_EXERCISE DESCRIPTION_. Would you transcribe the listing that follows word for word, skipping pictures?

_SUPPLIED RECORDS_.
*** Begin section ***

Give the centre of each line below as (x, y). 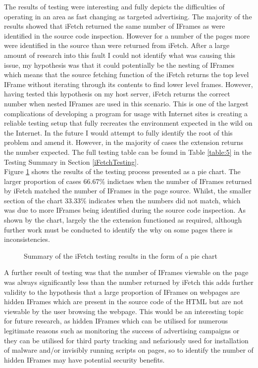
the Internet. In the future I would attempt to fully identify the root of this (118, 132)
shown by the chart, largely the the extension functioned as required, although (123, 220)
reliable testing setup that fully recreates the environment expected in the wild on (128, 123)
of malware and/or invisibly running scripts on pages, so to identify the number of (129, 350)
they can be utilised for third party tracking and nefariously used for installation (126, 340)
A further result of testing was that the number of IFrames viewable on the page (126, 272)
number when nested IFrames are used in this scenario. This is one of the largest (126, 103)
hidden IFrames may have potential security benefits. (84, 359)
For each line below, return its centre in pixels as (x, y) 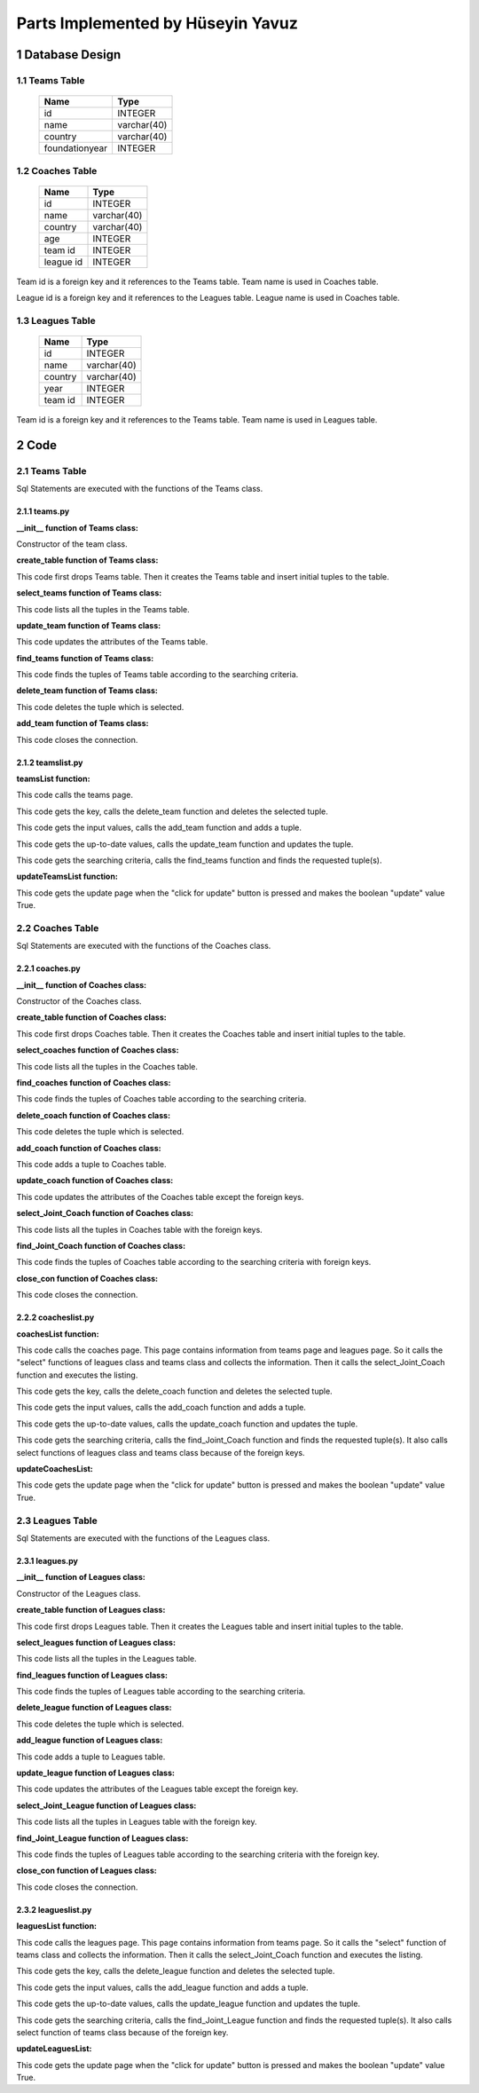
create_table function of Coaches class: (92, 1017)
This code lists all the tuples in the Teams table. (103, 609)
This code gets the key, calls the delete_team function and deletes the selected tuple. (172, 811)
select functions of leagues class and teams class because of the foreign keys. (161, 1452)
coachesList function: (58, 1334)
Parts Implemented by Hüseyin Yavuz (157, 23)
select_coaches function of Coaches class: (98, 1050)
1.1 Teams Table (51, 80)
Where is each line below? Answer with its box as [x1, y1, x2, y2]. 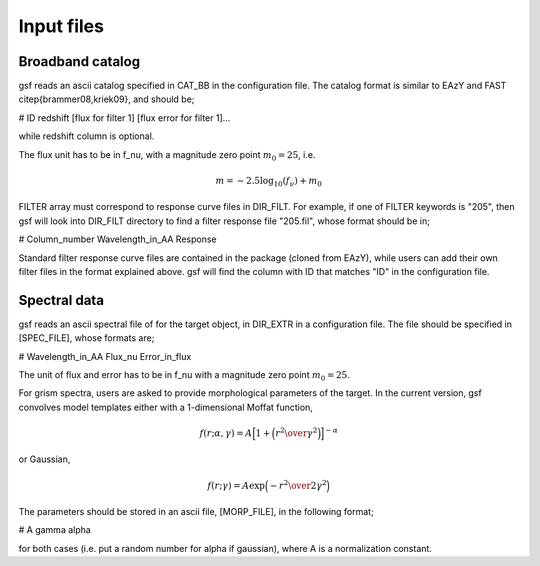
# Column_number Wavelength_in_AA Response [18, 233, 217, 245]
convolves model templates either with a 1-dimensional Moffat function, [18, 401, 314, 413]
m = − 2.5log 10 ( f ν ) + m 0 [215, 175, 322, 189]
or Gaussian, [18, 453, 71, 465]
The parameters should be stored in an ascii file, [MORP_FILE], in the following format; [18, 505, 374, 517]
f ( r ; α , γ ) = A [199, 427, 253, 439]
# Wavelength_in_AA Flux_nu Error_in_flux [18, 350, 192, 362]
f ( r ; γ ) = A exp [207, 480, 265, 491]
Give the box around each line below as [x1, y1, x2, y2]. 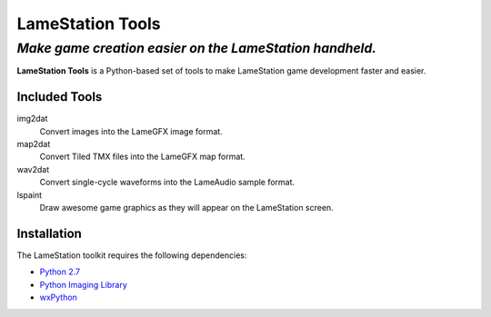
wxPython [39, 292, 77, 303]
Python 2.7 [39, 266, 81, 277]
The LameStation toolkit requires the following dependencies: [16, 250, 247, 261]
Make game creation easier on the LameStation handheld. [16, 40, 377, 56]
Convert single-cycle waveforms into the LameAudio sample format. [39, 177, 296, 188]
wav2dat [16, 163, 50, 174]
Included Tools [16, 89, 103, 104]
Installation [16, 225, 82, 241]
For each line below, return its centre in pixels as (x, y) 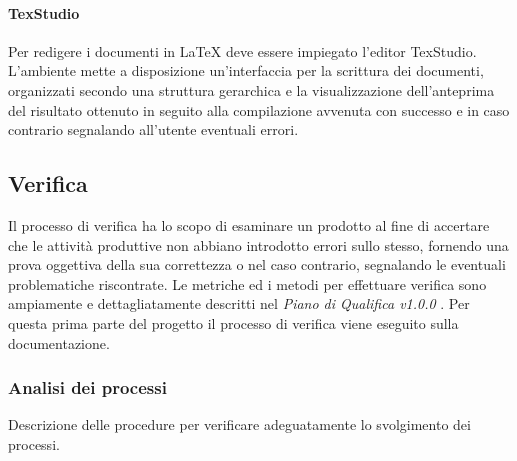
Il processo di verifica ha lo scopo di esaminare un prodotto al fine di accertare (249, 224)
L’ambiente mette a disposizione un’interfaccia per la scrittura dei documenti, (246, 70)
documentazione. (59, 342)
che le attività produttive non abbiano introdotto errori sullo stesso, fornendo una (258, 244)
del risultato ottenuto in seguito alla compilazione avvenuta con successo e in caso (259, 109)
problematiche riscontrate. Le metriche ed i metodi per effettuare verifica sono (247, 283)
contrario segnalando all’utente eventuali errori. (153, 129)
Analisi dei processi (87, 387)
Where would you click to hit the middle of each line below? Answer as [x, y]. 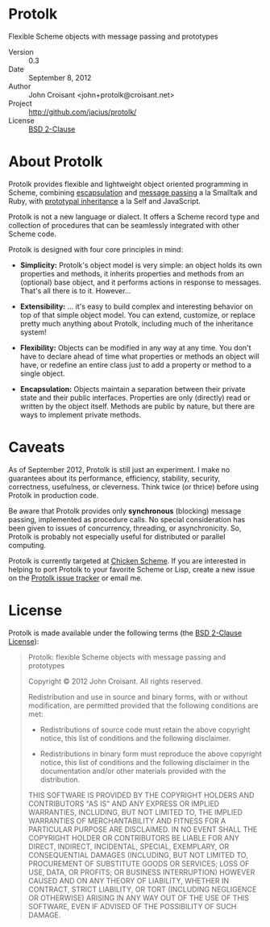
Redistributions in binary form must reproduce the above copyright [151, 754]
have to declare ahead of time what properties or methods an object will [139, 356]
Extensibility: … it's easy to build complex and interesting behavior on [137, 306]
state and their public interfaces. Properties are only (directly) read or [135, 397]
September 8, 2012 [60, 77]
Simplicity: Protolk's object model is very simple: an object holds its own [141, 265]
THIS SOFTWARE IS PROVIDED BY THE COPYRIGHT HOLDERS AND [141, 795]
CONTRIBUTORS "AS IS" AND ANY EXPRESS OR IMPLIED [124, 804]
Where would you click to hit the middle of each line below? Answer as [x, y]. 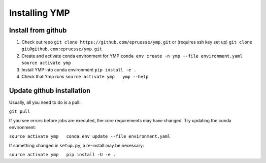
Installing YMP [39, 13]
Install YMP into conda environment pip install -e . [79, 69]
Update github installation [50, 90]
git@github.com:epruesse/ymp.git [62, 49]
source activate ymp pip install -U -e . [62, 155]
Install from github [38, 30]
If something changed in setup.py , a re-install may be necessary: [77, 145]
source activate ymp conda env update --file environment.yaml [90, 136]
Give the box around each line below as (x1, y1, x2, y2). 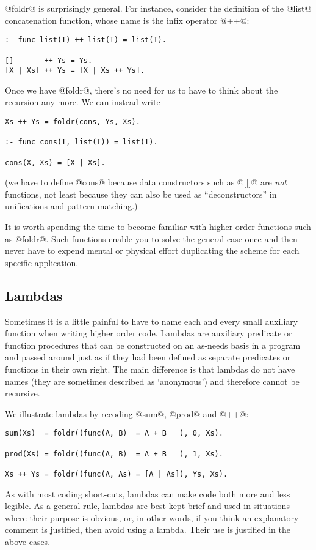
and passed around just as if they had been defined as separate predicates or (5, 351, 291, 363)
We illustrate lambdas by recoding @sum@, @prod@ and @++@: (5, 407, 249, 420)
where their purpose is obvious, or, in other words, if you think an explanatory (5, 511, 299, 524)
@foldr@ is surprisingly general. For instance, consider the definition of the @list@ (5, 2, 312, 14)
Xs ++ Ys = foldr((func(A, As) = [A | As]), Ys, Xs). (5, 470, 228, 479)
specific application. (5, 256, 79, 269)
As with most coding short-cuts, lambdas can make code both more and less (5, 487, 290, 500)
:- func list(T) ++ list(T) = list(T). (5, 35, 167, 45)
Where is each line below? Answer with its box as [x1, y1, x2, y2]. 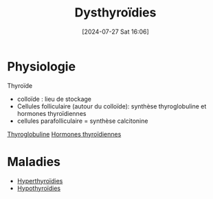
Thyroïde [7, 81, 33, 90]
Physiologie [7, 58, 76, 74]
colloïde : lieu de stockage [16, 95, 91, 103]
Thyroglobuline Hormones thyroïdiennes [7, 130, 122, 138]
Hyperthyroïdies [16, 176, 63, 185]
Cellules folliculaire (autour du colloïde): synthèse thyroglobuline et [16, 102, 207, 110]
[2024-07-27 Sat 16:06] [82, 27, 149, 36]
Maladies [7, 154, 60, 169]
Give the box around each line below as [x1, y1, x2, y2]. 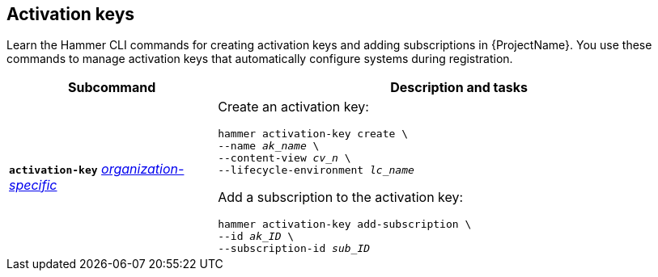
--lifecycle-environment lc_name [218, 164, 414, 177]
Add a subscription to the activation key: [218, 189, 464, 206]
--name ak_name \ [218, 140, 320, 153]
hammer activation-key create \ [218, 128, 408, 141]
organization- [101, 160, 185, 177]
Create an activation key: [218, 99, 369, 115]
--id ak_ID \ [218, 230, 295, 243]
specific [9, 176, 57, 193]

*** End section ***

_ANSWER SECTION_.
Give the centre of each line below as (x, y). 
the Internet. In the future I would attempt to fully identify the root of this (118, 132)
shown by the chart, largely the the extension functioned as required, although (123, 220)
reliable testing setup that fully recreates the environment expected in the wild on (128, 123)
of malware and/or invisibly running scripts on pages, so to identify the number of (129, 350)
they can be utilised for third party tracking and nefariously used for installation (126, 340)
A further result of testing was that the number of IFrames viewable on the page (126, 272)
number when nested IFrames are used in this scenario. This is one of the largest (126, 103)
hidden IFrames may have potential security benefits. (84, 359)
For each line below, return its centre in pixels as (x, y) 
create_table function of Coaches class: (92, 1017)
This code lists all the tuples in the Teams table. (103, 609)
This code gets the key, calls the delete_team function and deletes the selected tuple. (172, 811)
select functions of leagues class and teams class because of the foreign keys. (161, 1452)
coachesList function: (58, 1334)
Parts Implemented by Hüseyin Yavuz (157, 23)
select_coaches function of Coaches class: (98, 1050)
1.1 Teams Table (51, 80)
Where is each line below? Answer with its box as [x1, y1, x2, y2]. 
# Column_number Wavelength_in_AA Response [18, 233, 217, 245]
convolves model templates either with a 1-dimensional Moffat function, [18, 401, 314, 413]
m = − 2.5log 10 ( f ν ) + m 0 [215, 175, 322, 189]
or Gaussian, [18, 453, 71, 465]
The parameters should be stored in an ascii file, [MORP_FILE], in the following format; [18, 505, 374, 517]
f ( r ; α , γ ) = A [199, 427, 253, 439]
# Wavelength_in_AA Flux_nu Error_in_flux [18, 350, 192, 362]
f ( r ; γ ) = A exp [207, 480, 265, 491]
Give the box around each line below as [x1, y1, x2, y2]. 
wxPython [39, 292, 77, 303]
Python 2.7 [39, 266, 81, 277]
The LameStation toolkit requires the following dependencies: [16, 250, 247, 261]
Make game creation easier on the LameStation handheld. [16, 40, 377, 56]
Convert single-cycle waveforms into the LameAudio sample format. [39, 177, 296, 188]
wav2dat [16, 163, 50, 174]
Included Tools [16, 89, 103, 104]
Installation [16, 225, 82, 241]
For each line below, return its centre in pixels as (x, y) 
Il processo di verifica ha lo scopo di esaminare un prodotto al fine di accertare (249, 224)
L’ambiente mette a disposizione un’interfaccia per la scrittura dei documenti, (246, 70)
documentazione. (59, 342)
che le attività produttive non abbiano introdotto errori sullo stesso, fornendo una (258, 244)
del risultato ottenuto in seguito alla compilazione avvenuta con successo e in caso (259, 109)
problematiche riscontrate. Le metriche ed i metodi per effettuare verifica sono (247, 283)
contrario segnalando all’utente eventuali errori. (153, 129)
Analisi dei processi (87, 387)
Where would you click to hit the middle of each line below? Answer as [x, y]. 
Redistributions in binary form must reproduce the above copyright [151, 754]
have to declare ahead of time what properties or methods an object will [139, 356]
Extensibility: … it's easy to build complex and interesting behavior on [137, 306]
state and their public interfaces. Properties are only (directly) read or [135, 397]
September 8, 2012 [60, 77]
Simplicity: Protolk's object model is very simple: an object holds its own [141, 265]
THIS SOFTWARE IS PROVIDED BY THE COPYRIGHT HOLDERS AND [141, 795]
CONTRIBUTORS "AS IS" AND ANY EXPRESS OR IMPLIED [124, 804]
Where would you click to hit the middle of each line below? Answer as [x, y]. 
Installing YMP [39, 13]
Install YMP into conda environment pip install -e . [79, 69]
Update github installation [50, 90]
git@github.com:epruesse/ymp.git [62, 49]
source activate ymp pip install -U -e . [62, 155]
Install from github [38, 30]
If something changed in setup.py , a re-install may be necessary: [77, 145]
source activate ymp conda env update --file environment.yaml [90, 136]
Give the box around each line below as (x1, y1, x2, y2). 
and passed around just as if they had been defined as separate predicates or (5, 351, 291, 363)
We illustrate lambdas by recoding @sum@, @prod@ and @++@: (5, 407, 249, 420)
where their purpose is obvious, or, in other words, if you think an explanatory (5, 511, 299, 524)
@foldr@ is surprisingly general. For instance, consider the definition of the @list@ (5, 2, 312, 14)
Xs ++ Ys = foldr((func(A, As) = [A | As]), Ys, Xs). (5, 470, 228, 479)
specific application. (5, 256, 79, 269)
As with most coding short-cuts, lambdas can make code both more and less (5, 487, 290, 500)
:- func list(T) ++ list(T) = list(T). (5, 35, 167, 45)
Where is each line below? Answer with its box as [x1, y1, x2, y2]. 
Thyroïde [7, 81, 33, 90]
Physiologie [7, 58, 76, 74]
colloïde : lieu de stockage [16, 95, 91, 103]
Thyroglobuline Hormones thyroïdiennes [7, 130, 122, 138]
Hyperthyroïdies [16, 176, 63, 185]
Cellules folliculaire (autour du colloïde): synthèse thyroglobuline et [16, 102, 207, 110]
[2024-07-27 Sat 16:06] [82, 27, 149, 36]
Maladies [7, 154, 60, 169]
Give the box around each line below as [x1, y1, x2, y2]. 
--lifecycle-environment lc_name [218, 164, 414, 177]
Add a subscription to the activation key: [218, 189, 464, 206]
--name ak_name \ [218, 140, 320, 153]
hammer activation-key create \ [218, 128, 408, 141]
organization- [101, 160, 185, 177]
Create an activation key: [218, 99, 369, 115]
--id ak_ID \ [218, 230, 295, 243]
specific [9, 176, 57, 193]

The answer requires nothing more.